The Identity Cards Act 2006 was repealed by the Identity Documents Act 2010, and the National Identity Register was destroyed in 2010-2011. This regulation is entirely dependent on primary legislation that no longer exists and a database that was deliberately dismantled. The entire regulatory framework it establishes is inoperative — it regulates nothing that still exists. Furthermore, the Identity Cards Act represented a failed, computationally expensive national identity system that the British public and Parliament rightly rejected. Keeping these regulations on the books serves no purpose other than to maintain bureaucratic infrastructure for a scrapped surveillance apparatus.

delete The Airport Byelaws (Designation) Order 2009 uksi-2009-2576 · 2009
Summary

Designates Newquay Airport for the purposes of section 63 of the Airports Act 1986, granting the airport operator powers to make byelaws. Came into force on 1st November 2009.

Reason

This is a government designation mandating which airports may exercise byelaw-making powers — an unnecessary layer of central control over private property rights. If Newquay Airport requires byelaws to operate safely and efficiently, those rules should be established through contract and local governance, not require explicit government designation. Section 63 of the Airports Act 1986 itself embeds this problematic framework where airport operators must seek government permission to make rules for their own property. This Order simply extends that permission to one more airport, codifying a relationship where property rights are subordinate to state authorization. The undemocratic retention of EU-derived airport legislation compounds this: byelaw-making authority should flow from ownership and contract, not statute.

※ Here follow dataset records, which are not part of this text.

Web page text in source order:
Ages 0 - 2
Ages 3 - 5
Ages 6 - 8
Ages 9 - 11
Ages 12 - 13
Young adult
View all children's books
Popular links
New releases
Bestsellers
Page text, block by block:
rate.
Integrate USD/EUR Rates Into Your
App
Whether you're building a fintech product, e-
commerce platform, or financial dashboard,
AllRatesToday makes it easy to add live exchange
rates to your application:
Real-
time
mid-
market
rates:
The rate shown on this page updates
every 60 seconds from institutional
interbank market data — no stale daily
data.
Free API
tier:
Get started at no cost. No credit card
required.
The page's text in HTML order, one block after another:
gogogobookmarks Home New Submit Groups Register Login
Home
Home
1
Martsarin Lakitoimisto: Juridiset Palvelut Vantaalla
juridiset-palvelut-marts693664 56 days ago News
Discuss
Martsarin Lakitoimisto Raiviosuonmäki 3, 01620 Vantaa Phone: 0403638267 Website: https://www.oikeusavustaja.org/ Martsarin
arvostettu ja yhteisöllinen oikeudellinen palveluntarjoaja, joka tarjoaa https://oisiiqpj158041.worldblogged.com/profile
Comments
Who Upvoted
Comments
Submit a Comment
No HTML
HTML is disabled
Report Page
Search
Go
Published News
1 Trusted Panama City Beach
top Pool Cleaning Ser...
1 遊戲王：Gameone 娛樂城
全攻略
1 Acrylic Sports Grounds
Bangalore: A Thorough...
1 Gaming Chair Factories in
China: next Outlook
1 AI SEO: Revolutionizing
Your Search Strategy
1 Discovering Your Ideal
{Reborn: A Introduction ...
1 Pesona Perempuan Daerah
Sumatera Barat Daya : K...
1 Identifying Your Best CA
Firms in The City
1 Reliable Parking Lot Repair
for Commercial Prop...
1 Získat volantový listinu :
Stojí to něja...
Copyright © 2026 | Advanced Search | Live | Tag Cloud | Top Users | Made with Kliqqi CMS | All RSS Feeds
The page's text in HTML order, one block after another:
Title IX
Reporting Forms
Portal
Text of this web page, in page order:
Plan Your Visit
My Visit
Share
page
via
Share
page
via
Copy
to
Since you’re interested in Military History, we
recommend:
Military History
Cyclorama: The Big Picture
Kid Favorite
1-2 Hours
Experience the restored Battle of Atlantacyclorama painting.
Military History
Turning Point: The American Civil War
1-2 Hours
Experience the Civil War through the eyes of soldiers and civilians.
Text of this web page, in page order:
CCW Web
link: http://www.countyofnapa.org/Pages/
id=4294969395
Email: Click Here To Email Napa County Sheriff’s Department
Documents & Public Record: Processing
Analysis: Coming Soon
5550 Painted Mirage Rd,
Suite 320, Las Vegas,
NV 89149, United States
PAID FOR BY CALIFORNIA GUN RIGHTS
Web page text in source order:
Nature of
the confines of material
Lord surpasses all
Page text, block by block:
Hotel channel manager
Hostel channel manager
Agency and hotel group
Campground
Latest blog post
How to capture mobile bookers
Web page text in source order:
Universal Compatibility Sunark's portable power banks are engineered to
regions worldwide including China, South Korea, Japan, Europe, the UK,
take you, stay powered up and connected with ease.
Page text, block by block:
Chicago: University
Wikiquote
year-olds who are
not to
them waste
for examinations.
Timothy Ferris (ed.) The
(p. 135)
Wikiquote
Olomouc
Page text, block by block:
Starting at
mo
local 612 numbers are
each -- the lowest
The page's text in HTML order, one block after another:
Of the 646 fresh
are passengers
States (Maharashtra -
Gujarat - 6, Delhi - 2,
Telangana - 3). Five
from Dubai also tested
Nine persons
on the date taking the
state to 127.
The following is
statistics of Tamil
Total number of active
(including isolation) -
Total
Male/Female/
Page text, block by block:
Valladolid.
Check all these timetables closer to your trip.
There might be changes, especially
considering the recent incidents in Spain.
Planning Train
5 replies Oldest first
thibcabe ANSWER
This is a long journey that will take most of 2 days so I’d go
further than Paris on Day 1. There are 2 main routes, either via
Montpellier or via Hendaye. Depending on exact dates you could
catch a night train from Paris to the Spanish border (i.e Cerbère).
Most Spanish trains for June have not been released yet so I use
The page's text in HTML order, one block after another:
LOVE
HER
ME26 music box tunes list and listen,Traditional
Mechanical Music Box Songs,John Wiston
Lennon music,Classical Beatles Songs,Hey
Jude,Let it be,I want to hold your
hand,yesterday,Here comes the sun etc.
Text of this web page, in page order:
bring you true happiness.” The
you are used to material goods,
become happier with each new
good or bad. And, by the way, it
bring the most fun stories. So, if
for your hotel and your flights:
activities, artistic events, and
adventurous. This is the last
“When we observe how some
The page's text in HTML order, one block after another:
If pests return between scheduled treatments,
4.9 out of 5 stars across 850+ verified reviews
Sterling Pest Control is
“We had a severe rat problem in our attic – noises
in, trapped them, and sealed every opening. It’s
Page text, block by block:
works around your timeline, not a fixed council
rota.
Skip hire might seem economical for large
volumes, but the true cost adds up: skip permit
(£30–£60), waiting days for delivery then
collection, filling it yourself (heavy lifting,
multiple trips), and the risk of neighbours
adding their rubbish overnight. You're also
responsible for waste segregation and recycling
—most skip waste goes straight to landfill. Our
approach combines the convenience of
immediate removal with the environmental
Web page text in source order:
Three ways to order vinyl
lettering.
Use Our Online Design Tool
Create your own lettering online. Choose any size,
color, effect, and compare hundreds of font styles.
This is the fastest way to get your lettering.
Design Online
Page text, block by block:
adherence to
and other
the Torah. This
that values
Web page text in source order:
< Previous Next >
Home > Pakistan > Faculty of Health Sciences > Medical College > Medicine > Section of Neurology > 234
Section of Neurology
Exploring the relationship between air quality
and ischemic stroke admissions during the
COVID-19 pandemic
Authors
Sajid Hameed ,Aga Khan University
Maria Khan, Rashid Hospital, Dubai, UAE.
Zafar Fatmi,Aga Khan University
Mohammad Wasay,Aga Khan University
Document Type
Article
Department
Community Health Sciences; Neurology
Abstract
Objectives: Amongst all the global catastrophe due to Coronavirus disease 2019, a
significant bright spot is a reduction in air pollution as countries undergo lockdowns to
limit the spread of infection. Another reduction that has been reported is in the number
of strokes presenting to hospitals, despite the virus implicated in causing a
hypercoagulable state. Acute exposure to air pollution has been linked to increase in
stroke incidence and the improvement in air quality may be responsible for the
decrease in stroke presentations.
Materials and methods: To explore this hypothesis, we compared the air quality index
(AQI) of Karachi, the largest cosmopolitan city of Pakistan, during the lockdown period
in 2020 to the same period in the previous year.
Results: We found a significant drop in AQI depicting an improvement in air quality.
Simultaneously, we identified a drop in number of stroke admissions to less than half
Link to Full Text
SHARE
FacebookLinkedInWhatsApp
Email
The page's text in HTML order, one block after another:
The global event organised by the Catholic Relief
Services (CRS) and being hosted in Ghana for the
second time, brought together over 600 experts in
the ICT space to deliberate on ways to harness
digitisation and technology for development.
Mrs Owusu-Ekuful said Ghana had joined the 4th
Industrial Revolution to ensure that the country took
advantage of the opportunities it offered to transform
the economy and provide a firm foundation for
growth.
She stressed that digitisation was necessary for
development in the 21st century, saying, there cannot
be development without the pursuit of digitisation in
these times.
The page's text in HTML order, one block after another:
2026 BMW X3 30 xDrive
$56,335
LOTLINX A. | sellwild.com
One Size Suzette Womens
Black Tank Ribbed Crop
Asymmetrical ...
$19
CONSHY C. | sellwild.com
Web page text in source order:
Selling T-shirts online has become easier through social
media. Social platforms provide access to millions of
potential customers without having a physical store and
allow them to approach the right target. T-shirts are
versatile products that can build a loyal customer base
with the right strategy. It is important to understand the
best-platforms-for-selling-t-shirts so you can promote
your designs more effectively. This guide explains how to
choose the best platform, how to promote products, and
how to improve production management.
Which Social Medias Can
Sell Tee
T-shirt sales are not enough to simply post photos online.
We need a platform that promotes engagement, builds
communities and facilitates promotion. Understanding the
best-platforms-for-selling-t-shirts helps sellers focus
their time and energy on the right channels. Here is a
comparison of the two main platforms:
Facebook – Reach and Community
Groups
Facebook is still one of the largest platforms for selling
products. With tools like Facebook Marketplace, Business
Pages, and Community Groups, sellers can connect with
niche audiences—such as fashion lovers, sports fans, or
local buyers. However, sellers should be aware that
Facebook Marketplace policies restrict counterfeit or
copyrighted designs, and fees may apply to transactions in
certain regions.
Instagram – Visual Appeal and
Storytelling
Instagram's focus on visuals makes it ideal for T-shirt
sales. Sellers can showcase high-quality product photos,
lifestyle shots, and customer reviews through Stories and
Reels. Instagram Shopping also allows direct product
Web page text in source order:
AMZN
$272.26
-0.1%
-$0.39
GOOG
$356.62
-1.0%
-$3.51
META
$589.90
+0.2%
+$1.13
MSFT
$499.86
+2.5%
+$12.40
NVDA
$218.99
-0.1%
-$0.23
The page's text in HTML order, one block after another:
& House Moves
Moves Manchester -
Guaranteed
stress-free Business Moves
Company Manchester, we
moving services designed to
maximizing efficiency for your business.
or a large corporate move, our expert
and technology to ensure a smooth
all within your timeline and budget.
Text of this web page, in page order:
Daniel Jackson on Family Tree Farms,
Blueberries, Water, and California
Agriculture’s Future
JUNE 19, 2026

delete The London Olympic Games and Paralympic Games Act 2006 (Commencement No. 3) Order 2009 uksi-2009-2577 · 2009
Summary

A commencement order bringing sections 13-16 of the London Olympic Games and Paralympic Games Act 2006 into force on 5th October 2009, related to the 2012 London Olympics.

Reason

This commencement order has no ongoing effect — it merely activated provisions at a specific past date for an event (2012 Olympics) that has long concluded. The sections themselves, if still needed, exist independently. Retaining an spent commencement order from 2009 adds only clutter to the statute book with zero regulatory purpose.

keep COMPANY’S POWERS uksi-2009-2579 · 2009
Summary

Harbour Revision Order enabling Manchester Ship Canal Company to register as a private company limited by shares under Companies Act 1985, while maintaining existing Harbours Act 1964 obligations. Also provides for repeal of Victorian-era Companies Clauses Consolidation Acts and adoption of modern articles of association.

Reason

This Order provides beneficial modernization of corporate structure for critical national infrastructure. Britons would be worse off if deleted because: (1) it preserves the company's statutory obligations under Harbours Act 1964 to maintain, operate and improve the canal - deletion would leave the governance structure in regulatory limbo; (2) repeal of Victorian-era Companies Clauses Consolidation Acts reduces anachronistic compliance burden; (3) modern articles of association enable efficient corporate governance while maintaining harbour authority status; (4) the Order is fundamentally permissive rather than restrictive - it expands corporate options rather than imposing new burdens. The canal serves major port operations and deleting this structure could undermine investment and operational efficiency.